Take Out: What may seem an obvious list of things to ‘tick off ‘ to ensure a successful transmedia activity, is by no means child’s play to ensure all the elements hum beautifully simultaneously – and therein lies the craft of a genius.

The criteria, or the main 10 attributes to a successful transmedia activity, include:

i. Break or remove the frame

– to exist beyond the screen frame and create the sense that a rich story is constantly continuing beyond the frame

ii. Story arc development

– a story arc will help to effect change by moving a character from one situation to another. There are many ways to develop an arc, for instance an 8-point arc, a 3-arc animation, or a traditional 3-act structure. The point is to have one that starts and ends, unlike stories such as ‘Lost’ that didn’t really have an end point (because the writers were probably paid one episode at a time).

iii. A convincing presentation that takes ‘the world’ and the viewer seriously

– reads as authentic and can stand up to scrutiny of a serious viewer, which means a lot of things including logic across the story (things need to make logical sense). The logic doesn’t have to make sense in the real world of the audience, however if there is new logic that would only exists in the ‘story world’ then it needs a convincing presentation.

iv. Extensions that maintain quality and brand integrity

v. Timeless themes that are simple and artfully presented

– often when there is so much to say, to address every aspect can end up making the overall effort useless

vi. Interwoven-ness

– this is where the content needs to call out to other media areas by using interwoven story-lines that are continually revolving across platforms and product lines

vii. Theme

– the cultivation, validation and celebration of the fan base, and satisfying their needs (as outlined in part 1 of this two part post, under Audience Needs)

viii. Relevance and careful segmentation

– there are cases of transmedia extensions that do not fit with the audience segmentation, like for example if a character is extended out of the frame, then that character extension would need to communicate with the fan base of that specific character, which isn’t always the same fan base as the entire story – think the fan base of Spock versus the fan base of Star Trek, or the fan base of Lenod Nemoy versus the fan base of Spock, or the fan base of one Pokémon character versus the fan base of them all.

ix. Detail matters

– best practise is detail. don’t underestimate the power of evidence (demanding detail), for example some 5 year olds can name all 750 Pokémon.

x.

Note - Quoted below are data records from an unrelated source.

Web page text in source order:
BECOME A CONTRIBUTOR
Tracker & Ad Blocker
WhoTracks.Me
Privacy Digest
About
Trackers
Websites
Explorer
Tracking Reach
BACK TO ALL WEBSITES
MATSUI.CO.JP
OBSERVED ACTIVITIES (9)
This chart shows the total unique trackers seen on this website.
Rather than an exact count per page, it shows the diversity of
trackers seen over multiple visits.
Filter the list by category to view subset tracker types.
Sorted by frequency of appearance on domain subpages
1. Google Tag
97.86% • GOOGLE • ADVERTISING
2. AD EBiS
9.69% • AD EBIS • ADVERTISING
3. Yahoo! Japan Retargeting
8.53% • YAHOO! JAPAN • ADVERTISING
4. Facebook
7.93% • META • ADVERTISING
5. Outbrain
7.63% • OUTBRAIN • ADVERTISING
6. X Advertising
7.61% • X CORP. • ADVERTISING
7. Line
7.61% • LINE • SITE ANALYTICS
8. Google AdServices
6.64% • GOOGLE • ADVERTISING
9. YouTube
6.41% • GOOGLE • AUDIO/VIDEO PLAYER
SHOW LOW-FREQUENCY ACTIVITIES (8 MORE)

Creative visionary and I.P. stewards


7.0 – The grand narrative

Take Out: The grand narrative should give a sense of what the story universe is all about – it’s not always about the character or actor, but should be about something that is long lasting.

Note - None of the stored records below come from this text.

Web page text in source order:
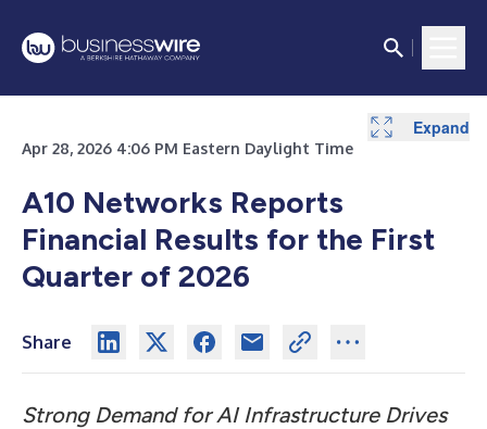
Apr 28, 2026 4:06 PM Eastern Daylight Time
A10 Networks Reports
Financial Results for the First
Quarter of 2026
Share
Strong Demand for AI Infrastructure Drives
Expand
Expand
Expand
Expand
Expand
Expand
Expand
Expand
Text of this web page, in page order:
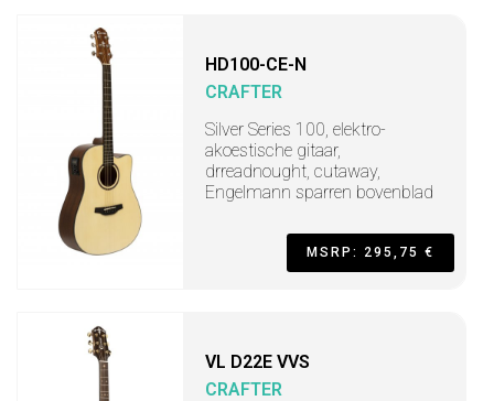
HD100-CE-N
CRAFTER
Silver Series 100, elektro-
akoestische gitaar,
drreadnought, cutaway,
Engelmann sparren bovenblad
MSRP: 295,75 €
VL D22E VVS
CRAFTER
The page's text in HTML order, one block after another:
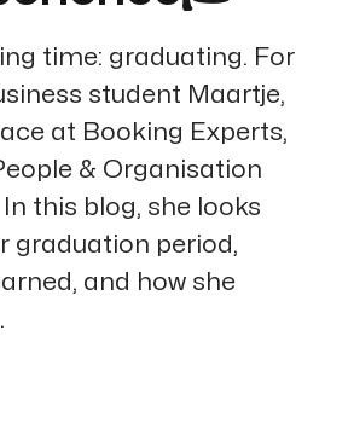
time: graduating. For
student Maartje,
at Booking Experts,
& Organisation
this blog, she looks
graduation period,
and how she
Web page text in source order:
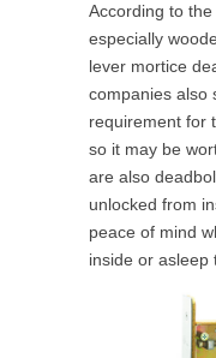
According to
especially
lever mortice
companies also
requirement for
so it may be
are also
unlocked from
peace of mind
inside or asleep
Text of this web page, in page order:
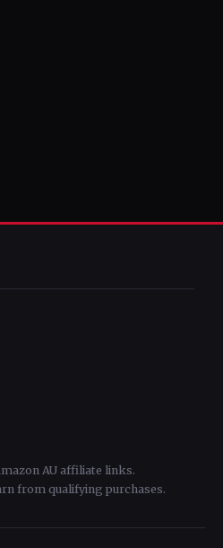
AU affiliate links.
from qualifying purchases.

Other tips on grand narrative:

  • Bad forms try to take all the elements and give it to you raw (almost expecting the audience to figure everything out for themselves), where as the good forms will give it to your audience with some connection to the ‘tree-like-base’.
  • It is not always about characters, but it is always about you (audience).
  • If a brand is trying to connect to the grand narrative of a story, then the brand will need to search for its soul and make it recognisable to the audience.
  • The grand narrative is very ‘Joseph Campbell’.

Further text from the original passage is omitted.